RECORD EXTRACTS:
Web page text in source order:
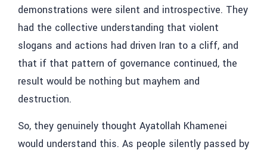
demonstrations were silent and introspective. They
had the collective understanding that violent
slogans and actions had driven Iran to a cliff, and
that if that pattern of governance continued, the
result would be nothing but mayhem and
destruction.
So, they genuinely thought Ayatollah Khamenei
would understand this. As people silently passed by
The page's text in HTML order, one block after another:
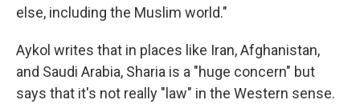
else, including the Muslim world."
Aykol writes that in places like Iran, Afghanistan,
and Saudi Arabia, Sharia is a "huge concern" but
says that it's not really "law" in the Western sense.
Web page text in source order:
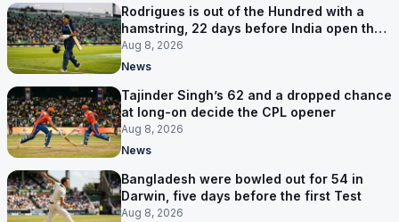
Rodrigues is out of the Hundred with a
hamstring, 22 days before India open the
Asia Cup
Aug 8, 2026
News
Tajinder Singh’s 62 and a dropped chance
at long-on decide the CPL opener
Aug 8, 2026
News
Bangladesh were bowled out for 54 in
Darwin, five days before the first Test
Aug 8, 2026
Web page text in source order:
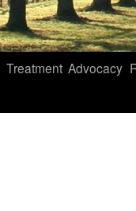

WORK TO BE COMPLETED:
Word for word, reproduce all of the entries above and omit the pictures.

YOUR RESPONSE:
Web page text in source order:
demonstrations were silent and introspective. They
had the collective understanding that violent
slogans and actions had driven Iran to a cliff, and
that if that pattern of governance continued, the
result would be nothing but mayhem and
destruction.
So, they genuinely thought Ayatollah Khamenei
would understand this. As people silently passed by
The page's text in HTML order, one block after another:
else, including the Muslim world."
Aykol writes that in places like Iran, Afghanistan,
and Saudi Arabia, Sharia is a "huge concern" but
says that it's not really "law" in the Western sense.
Web page text in source order:
Rodrigues is out of the Hundred with a
hamstring, 22 days before India open the
Asia Cup
Aug 8, 2026
News
Tajinder Singh’s 62 and a dropped chance
at long-on decide the CPL opener
Aug 8, 2026
News
Bangladesh were bowled out for 54 in
Darwin, five days before the first Test
Aug 8, 2026
Web page text in source order:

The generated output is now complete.